I am sympathetic to GMs who want all uses of the medicine to require healers tools and would tell any group to play with the rule that makes sense at their table...but the specificity of the item, the healer’s tools, the medicine skill, and the battle medicine feat in making sure it is not a treat wounds check makes this a pretty clear RAW and RAI case. You cannot use healer’s nor expanded healer’s tools when utilizing the battlefield medicine feat.

Again house rule it to work best at your table, but there are too many different places in the book with consistent word choice for this to be a typo or a mistake.


For the record, like Data Lore, I agree that common sense matters.
That's how we best interpret the books IMO.

In fact, for PF2, Paizo stressed repeatedly in the playtest that one should read the rules as a conversation, not a law book or philosophy paper. They know they can neither close every loophole nor account for every incident, but they want us to approach the issues as adults with agency, not as slaves to wording.
They'd struggled against legalism in PF1, partly due to the baggage of 3.X. Now they've had a chance to start afresh. Paizo has put much effort into making PF2's language consistent, thank goodness, but devs have flat out stated there are some things so basic it'd be ridiculous to address (as well as waste space), or so basic Paizo could hardly imagine somebody misconstruing their intent. Yet that happens.

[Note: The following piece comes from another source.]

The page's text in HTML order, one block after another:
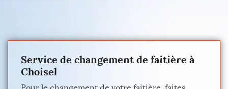
Service de changement de faitière à
Choisel

IMO Paizo shouldn't have to say that you need a usable hand to patch up yourself (or an adjacent ally). How would one do that without hands???
Or one hand at least. I wouldn't say you need both since the Healer's Kit isn't tied to the feat.

And I still think Battle Medicine is an awesome feat, and have a disproportionate amount of my fledgling PCs with Field Medic as a background since I know BM is useful to begin a campaign with.

Anyway...as long as what we all do works for those we play with.
In my PFS games, you will need a hand. Or animated hair. Or something.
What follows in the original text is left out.